The Problem with Watersheds

Human engineering rearranges landscapes to make water flow. This is a curious thing when a landscape is renowned for being short of water. Since the human carrying capacity of the Okanagan has already been exceeded, we need to get smarter, soon.

Seasonal Runoff Stream

Too Much Water Moving Too Fast

Why on earth do we want this stuff to flow? Is it because water engineering systems were developed for other conditions and no one bothered to make alterations? You’d almost think so. At any rate, the natural anti-erosion system of the streambed has a different goal:

Natural Streambed

Looking the other way from the eroded streambed above, we see natural processes attempting to hold on to water for as long as they can. When it moves, it moves as much through life as it does as elemental water.

That’s one way of holding on to water. There’s another:

Holding Water in Place

All you gotta do is freeze it. This is water that flowed slowly, over weeks, from the bank above it. Now it’s stopped dead in its tracks.

Our water reservoirs store water for about six months of every year. Ice does the same. Instead of letting our fall water pour away, we could keep it as ice and release it in the spring, when it might take a month’s pressure off of a 4-month irrigation resource — a potential saving of 25%.

This is not a new idea. Arrow-leafed balsam root, those beautiful yellow wild sunflowers of spring, thought of it long ago.

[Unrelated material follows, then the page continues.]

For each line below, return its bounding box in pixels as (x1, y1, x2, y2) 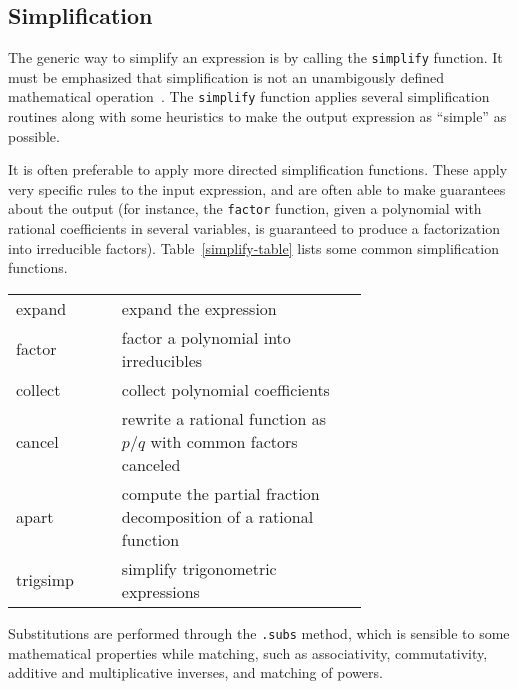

Take a look:

Balsam Root Hoarding Moisture

The broad leaves of the balsam root, that prevent grasses from growing up in competitioin, wither away by midsummer to leave each balsam root in a small clearing of its own. When the snow falls, the balsam root gets its full benefit, released over time. The plants have effectively lengthened their winter and ensured a wet spring. The snow that fell on the surrounding plants, on the other hand, has already started to move downhill.

Maybe it’s just a matter of words. Our word for an area in which the land collects water and funnels it off through a stream or river system is called a watershed. The German word for the same thing is Wassereinzugsgebiet, or a water catchment area. If you call it a catchment, you concentrate more on holding on. We need that.

After all, it’s a gift. Let’s keep receiving it with grace.

Tomorrow: The amazing story of vole gardens.

3 replies »

  1. Hurray! I’m so happy to have discovered your blog! You seem like a like-minded, fellow Okanaganite!
    have you ever heard of a group called Waterlution? google brings it up. they are focused on facilitating cross-sectoral dialogue abotu water in all regions of Canada. I’ve been impressed with some of their work.

    where in okanagan are you?


    • Hi, Lauren,

      I’m in Vernon, with longer-term roots throughout the entire valley, and into the Cariboo. I’ll check out waterlution. It sounds exciting. There’s so much that we could do. Hopefully we can do some of it together. It is also a pleasure to hear from a like-minded Okanaganite. Where are you?

      Yesterday was vole garden today. Tonight I’ll put up my pictures of what I call Marmot City. Those guys have a cool volcanic formation as home, and they’re doing cool things, too. They even have flowers, blooming, now.